Бойцы Илюхова сражались самоотверженно. Каждый понимал, что, если их батальон дрогнет и отступит, вся дивизия будет окружена. Люди стояли насмерть. Наспех отрытые окопы заволокло плотное облако дыма и пыли от разрывов снарядов. В этом неестественном полумраке молниями сверкали выстрелы. Кое-где красноармейцы уже схватились врукопашную с гитлеровцами.
Капитана Илюхова я нашел не сразу Его НП располагался на небольшой высотке. Увидев меня, Петр Васильевич улыбнулся:
– Ну, вот... Сам командир дивизии прибыл... Без вас мне здесь, признаться, уж страшновато стало... И, вновь став серьезным, доложил:
– Справа батальон атакуют до двухсот вражеских автоматчиков с пятью танками. Против них были брошены пулеметные установки на машинах. Прикрываясь лесом, зенитчики выдвинулись незаметно и внезапно открыли шквальный огонь. Это, кажется, помогло – гитлеровцы откатываются назад...

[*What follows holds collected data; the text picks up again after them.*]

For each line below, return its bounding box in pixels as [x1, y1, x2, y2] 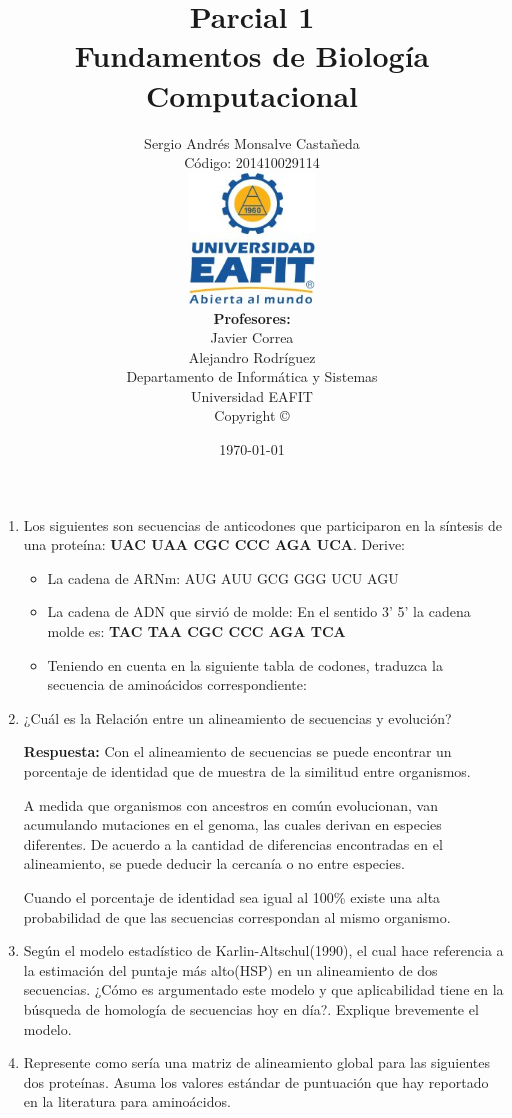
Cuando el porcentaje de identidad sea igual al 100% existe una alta [23, 886, 441, 907]
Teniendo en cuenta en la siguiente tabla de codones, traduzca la [47, 654, 443, 675]
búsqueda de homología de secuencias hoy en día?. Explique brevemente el [23, 998, 479, 1019]
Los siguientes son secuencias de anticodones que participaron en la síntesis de [23, 514, 502, 535]
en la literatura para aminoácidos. [23, 1091, 231, 1112]
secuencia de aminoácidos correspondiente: [47, 674, 307, 695]
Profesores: [213, 307, 291, 328]
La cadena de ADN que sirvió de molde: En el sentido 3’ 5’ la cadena [47, 601, 471, 622]
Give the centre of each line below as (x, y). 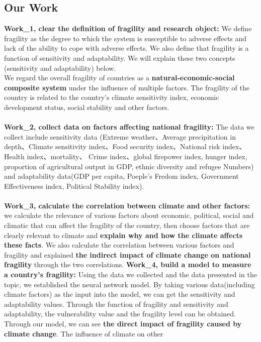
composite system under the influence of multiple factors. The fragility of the (127, 87)
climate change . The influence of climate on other (84, 333)
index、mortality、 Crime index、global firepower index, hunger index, (137, 156)
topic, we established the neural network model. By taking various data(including (129, 284)
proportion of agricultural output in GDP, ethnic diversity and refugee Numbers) (129, 166)
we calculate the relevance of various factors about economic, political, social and (129, 215)
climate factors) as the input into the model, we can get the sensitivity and (120, 294)
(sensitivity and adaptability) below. (60, 68)
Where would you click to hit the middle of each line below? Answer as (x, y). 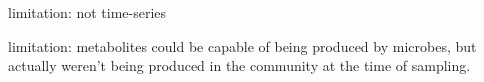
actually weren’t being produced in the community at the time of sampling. (239, 65)
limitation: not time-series (87, 12)
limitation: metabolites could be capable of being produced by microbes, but (242, 45)

Позиции батальона располагались так, что, атакуя их с любого направления, противник неизменно попадал под огонь пулеметов и противотанковых пушек.
– Как там? – спросил я, кивнув в сторону небольшого ручья, за которым накапливались вражеские танки.
– Держим, – спокойно отозвался Илюхов. – Там у нас взвод связи, вооруженный бутылками каэс.
– А сюда к нам давайте счетверенные установки, – распорядился я – Здесь непременно пойдут автоматчики.
– Такая команда уже дана, товарищ генерал. Установки сейчас прибудут.
Машины с зенитными пулеметами действительно не заставили долго ждать себя. С правого фланга, где только что была отбита довольно энергичная атака противника, они моментально переместились к центру. И вовремя. Потерпев неудачу на фланге, противник пытался атаковать позиции батальона в лоб. К наблюдательному пункту Илюхова уже приближались густые цепи немецких автоматчиков.
Капитан Илюхов вскочил на одну из машин и сам повел зенитчиков на новую огневую позицию. Восемь скорострельных пулеметов открыли огонь непроницаемой плотности. Они выбрасывали почти четыре тысячи пуль в минуту, и атака гитлеровцев опять захлебнулась.
Заметив, что вражеские автоматчики пытаются залечь, я приказал командиру роты, занимавшей центральное положение, немедленно контратаковать их. Рота стремительно бросилась вперед и вернула противника на его исходные позиции. Но в это время мы услышали шум боя слева, где находились двенадцать отважных связистов с бутылками, наполненными горючей жидкостью. Из леса застучали две наши сорокапятимиллиметровые пушки. Над кустарником, через который заходили в тыл батальону танки противника, поднялся густой черный дым. Как выяснилось позднее, герои-связисты сделали свое дело: они подожгли шесть вражеских машин. А тех, что уцелели, заставили повернуть вспять артиллеристы.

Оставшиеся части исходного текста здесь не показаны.